Laparoscopic surgery for patients with nonmetastatic T4a disease is associated with a potential survival benefit and improved surgical outcomes.

Gastric cancer (GC) is currently one of the most common malignancies worldwide [1]. ​Although significant advances have been achieved with adjuvant therapies, surgery with curative intent remains the most important treatment strategy for patients with gastric cancer [2]. In the era of minimally invasive surgery, several large-scale randomized controlled trials (RCTs) have demonstrated that laparoscopic gastrectomy (LG) has comparable oncological efficacy with improved surgical outcomes compared with open gastrectomy (OG) in the treatment of advanced gastric cancer (AGC) [3,4,5]. Based on this evidence, the present NCCN and ESMO guidelines both recommend laparoscopic approach as an alternative for advanced (T2-T4a) nonmetastatic gastric cancer patients [6, 7].

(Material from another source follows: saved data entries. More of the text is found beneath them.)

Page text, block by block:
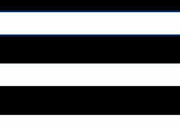
FideltyFX™ features
class visuals with
yourself with the
2.1 to experience up
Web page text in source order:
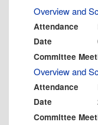
Overview and
Attendance
Date
Committee
Overview and
Attendance
Date
Committee
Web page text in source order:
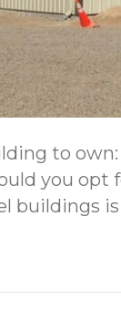
to
you opt
buildings
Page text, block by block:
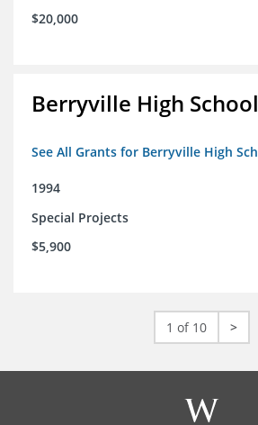
$20,000
Berryville High School
See All Grants for Berryville High
1994
Special Projects
$5,900
1 of 10 >

Nevertheless, current studies of LG for AGC have mainly focused on T2-T3 patients, with relatively fewer T4a patients included. According to the AJCC staging system, T4a is defined as tumor invasion of serosa [8], which is characterized by large tumor size, high risk of recurrence/metastasis, and poor prognosis [9]. For such patients, LG faces higher surgical challenges and may increase the risk of peritoneal seeding. Until now, there have been no prospective studies on LG for T4a gastric cancer patients, and only one RCT [10] have focused on this issue by performing subgroup analysis. Therefore, the effectiveness of LG for T4a gastric cancer patients is still a topic of concern for clinical practice, especially regarding long-term survival outcomes.

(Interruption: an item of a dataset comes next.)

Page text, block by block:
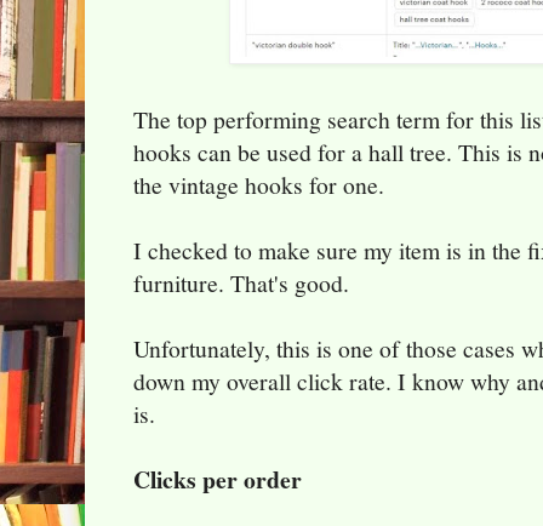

To provide an evidence-based basis for future update to these guidelines, we performed an individual participant data (IPD) meta-analysis of survival outcomes from propensity-score matched (PSM) studies, which compared LG versus OG for nonmetastatic T4a gastric cancer patients. Pooled analysis using IPD is regarded as the gold standard in evidence synthesis, and is widely accepted as the most reliable approach in current practice [11]. In addition, to overcome the selection and confounding bias inherent in most observational studies, we limited studies to those that performed PSM analysis, because numerous statistical studies have demonstrated that PSM studies are empirically equivalent to RCTs in obtaining unbiased estimates of the so-called “average treatment effect” [12, 13].

This meta-analysis was performed in adherence to the requirements from the PRISMA 2020 statement [14]. This study has been registered at PROSPERO (registration number: CRD42023420723).

Search strategy

PubMed, Embase, Web of Science, Cochrane library and China National Knowledge Infrastructure were comprehensively examined for relevant studies without language restrictions through July 25, 2023. The detailed search strategy of each database was shown in Supplementary file item 1. In addition, Google Scholar, the references of included articles, and related reviews were manually searched for potential gray literature.

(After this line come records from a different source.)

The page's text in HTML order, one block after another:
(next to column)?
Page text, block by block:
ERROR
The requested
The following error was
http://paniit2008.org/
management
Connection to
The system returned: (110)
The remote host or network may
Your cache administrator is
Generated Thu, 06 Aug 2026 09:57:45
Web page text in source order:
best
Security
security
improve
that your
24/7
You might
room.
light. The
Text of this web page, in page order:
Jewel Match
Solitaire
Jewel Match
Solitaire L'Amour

Inclusion and exclusion criteria

The inclusion criteria were determined according to Population, Intervention, Comparison, Outcome, and Study design (PICOS) [15] approach: (1) P: patients diagnosed with clinical (c), surgical (s) or pathological (p) T4a gastric cancer; (2) I: LG; (3) C: OG; (4) O: survival outcomes with Kaplan-Meier curves reported; (5) S: observational studies based on PSM analysis, or RCTs. Exclusion criteria: (1) studies without matching, or using other matching methods of confounder control, such as stratification, and inverse probability of treatment weighting; (2) studies in the form of reviews, conferences, case reports, letters, and expert opinions; (3) duplicated studies; (4) original data were not available from the relevant authors.

Data extraction and outcome of interest

Two investigators independently extracted the data into a predefined EXCEL table and cross-checked all the results. Any disagreements were resolved by consensus with a third reviewer. The following data were extracted: (1) study characteristics; (2) patient baseline parameters; (3) perioperative outcomes; (4) survival outcomes and recurrence patterns.

The primary outcomes were to compare survival outcomes between the LG and OG groups. The survival outcomes included overall survival (OS), disease-free survival (DFS) and recurrence-free survival (RFS). Of note, since DFS and RFS share the similar endpoints, they were analyzed together as one outcome, DFS [16, 17]. The secondary outcomes were to compare the surgical outcomes (operative time, estimated blood loss, number of retrieved lymph nodes, time to first liquid intake, time to first flatus, postoperative hospital stay, overall morbidity and major morbidity) and recurrence patterns. Morbidities were defined according to the Clavien–Dindo classification, and major complications were defined as grade III or higher [18].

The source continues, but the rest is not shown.